In Belgium, the euthanasia law has been interpreted more and more loosely, giving scope for the killing of depressed, the handicapped and even those who are simply tired of living. Belgium’s “slippery slope” is somewhat different from that of the Netherlands, where euthanasia is increasingly being granted to people who are on their way to becoming demented and slowly being extended to the demented or those who are incapable of making an informed decision who left explicit living wills to that effect. In Belgium, request and consent must be expressed in writing and this obviously excludes those in coma or those who are demented.
Cohen-Almagor’s study shows that of the people whose death is currently being hastened through medication, more than half are over 80 years old, more than two thirds have an illness other than cancer, and over two thirds are in hospital.
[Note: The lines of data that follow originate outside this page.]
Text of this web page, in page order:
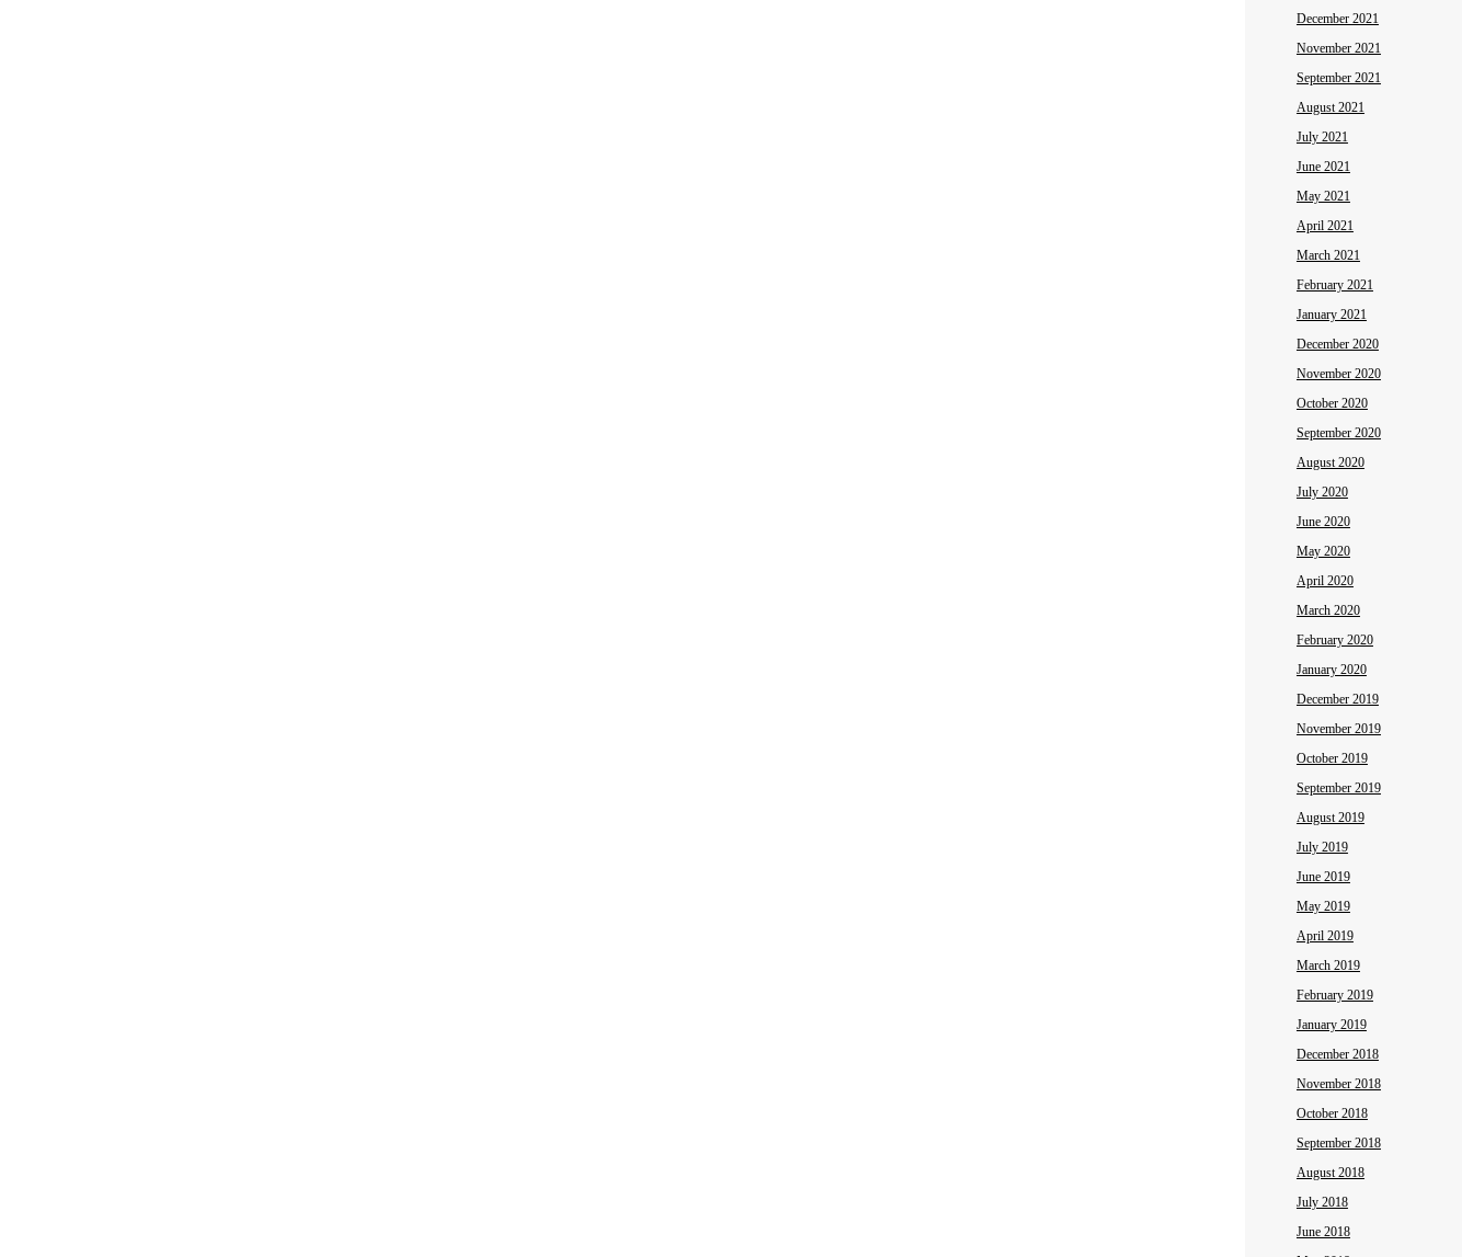
December 2021
November 2021
September 2021
August 2021
July 2021
June 2021
May 2021
April 2021
March 2021
February 2021
January 2021
December 2020
November 2020
October 2020
September 2020
August 2020
July 2020
June 2020
May 2020
April 2020
March 2020
February 2020
January 2020
December 2019
November 2019
October 2019
September 2019
August 2019
July 2019
June 2019
May 2019
April 2019
March 2019
February 2019
January 2019
December 2018
November 2018
October 2018
September 2018
August 2018
July 2018
June 2018
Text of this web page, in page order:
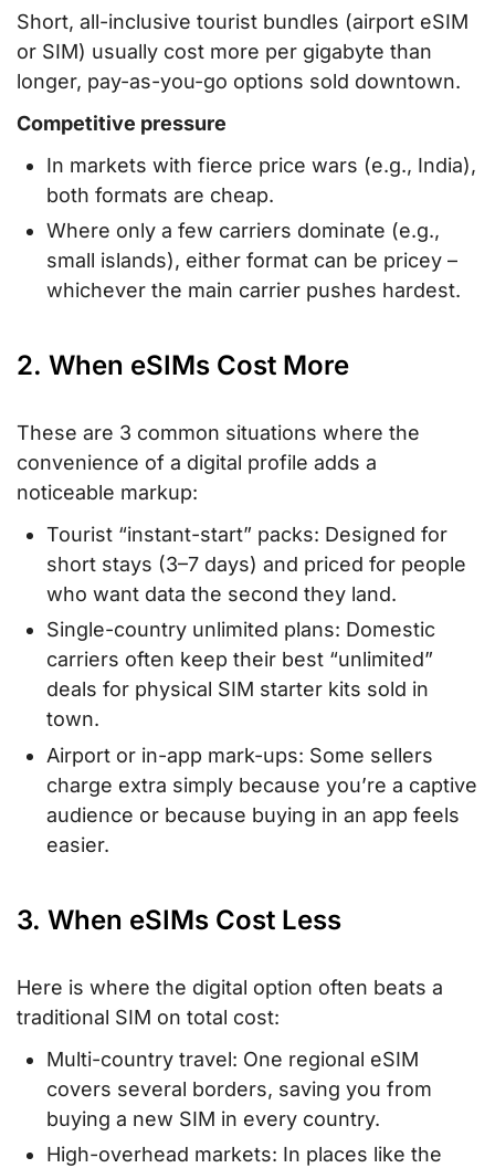
Short, all-inclusive tourist bundles (airport eSIM
or SIM) usually cost more per gigabyte than
longer, pay-as-you-go options sold downtown.
Competitive pressure
In markets with fierce price wars (e.g., India),
both formats are cheap.
Where only a few carriers dominate (e.g.,
small islands), either format can be pricey –
whichever the main carrier pushes hardest.
2. When eSIMs Cost More
These are 3 common situations where the
convenience of a digital profile adds a
noticeable markup:
Tourist “instant-start” packs: Designed for
short stays (3–7 days) and priced for people
who want data the second they land.
Single-country unlimited plans: Domestic
carriers often keep their best “unlimited”
deals for physical SIM starter kits sold in
town.
Airport or in-app mark-ups: Some sellers
charge extra simply because you’re a captive
audience or because buying in an app feels
easier.
3. When eSIMs Cost Less
Here is where the digital option often beats a
traditional SIM on total cost:
Multi-country travel: One regional eSIM
covers several borders, saving you from
buying a new SIM in every country.
High-overhead markets: In places like the
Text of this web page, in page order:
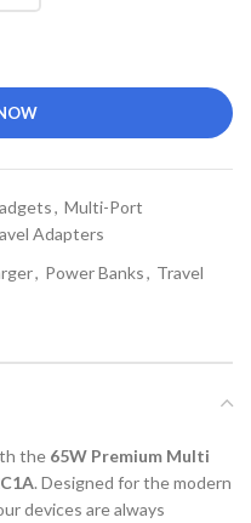
, Multi-Port
Adapters
, Power Banks, Travel
the 65W Premium Multi
. Designed for the modern
devices are always
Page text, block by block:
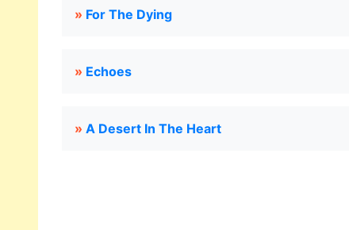
» For The Dying
» Echoes
» A Desert In The Heart
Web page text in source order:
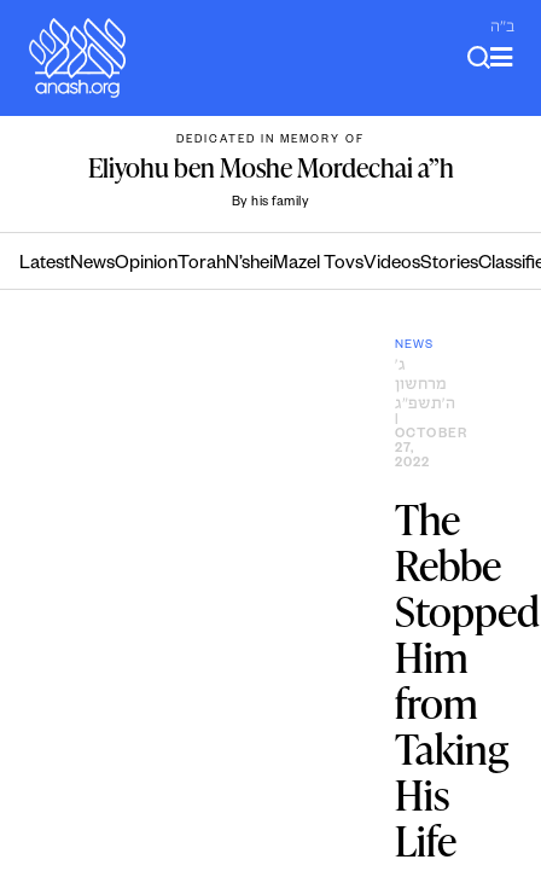
content
ב"ה
DEDICATED IN MEMORY OF
Eliyohu ben Moshe Mordechai a”h
By his family
LatestNewsOpinion TorahN’sheiMazel TovsVideosStories
NEWS
ג׳
מרחשון
ה׳תשפ״ג
OCTOBER
27,
2022
The
Rebbe
Stopped
Him
from
Taking
His
Life

In 77.9 percent of cases, the decision was not discussed at all with the patient; in 70.1 percent of those cases, because he or she was in coma, while the “dementia argument” is being resorted to increasingly: 21.1 percent in 2007.
This means that doctors in Belgium are taking decisions about ending the lives of their patients into their own hands when they themselves decide that an agony has gone on long enough and also, to use the quote reported by Cohen-Almagor, when they want to “facilitate” the death of the “terminally ill, demented and inhumanly deteriorated patient.”
In other words, this designates patients who are considered no longer fit to live.
According to the report, doctors in Belgium are acting on the grounds of “compassion” in “futile medical situations.” But Cohen-Almagor does point out how difficult it is to define when a situation is “futile,” and to estimate how long a patient actually has to live, whereas Belgian doctors who admit having resorted to the deliberate shortening of lives through this form of “involuntary” (and illegal) euthanasia are prepared to state that on average, they have shortened their patient’s life by one week or more in 6.4 percent of cases.
The report observes that “deliberately ending the lives of patients without their request is taking place in Belgium more than in all other countries that document such practices, including the Netherlands,” a fact that Cohen-Almagor judges to be “worrying.”
While the practice appears to be receding, respect for life at its most fragile is certainly receding at the same time as acceptance of euthanasia has become mainstream. The Belgian Society of Intensive Care Medicine issued a statement in 2014 placing the “responsibility” of end-of-life decisions on the intensive care physician. While the doctor is expected to seek a “consensus” with the patient’s near and dear ones “the final decision is made by the care team” who should discern whether the patient has “no prospect of a ‘meaningful recovery,’” whatever that may mean. There is no question of what the patient’s desire may be.
And so euthanasia, which was legalized in order to respect patient autonomy, has made physicians comfortable with the idea of hastening death and patient autonomy might very well be on its way out.
As to the report, it observes that acceptance of euthanasia amid Belgian medical professionals “has increased from 78% in 2002” to over “90% in 2009”. “Social and peer pressure makes it difficult for those who oppose euthanasia to uphold their position in the liberal culture that has been developing,” it says. And that is perhaps one of the most worrying points of all.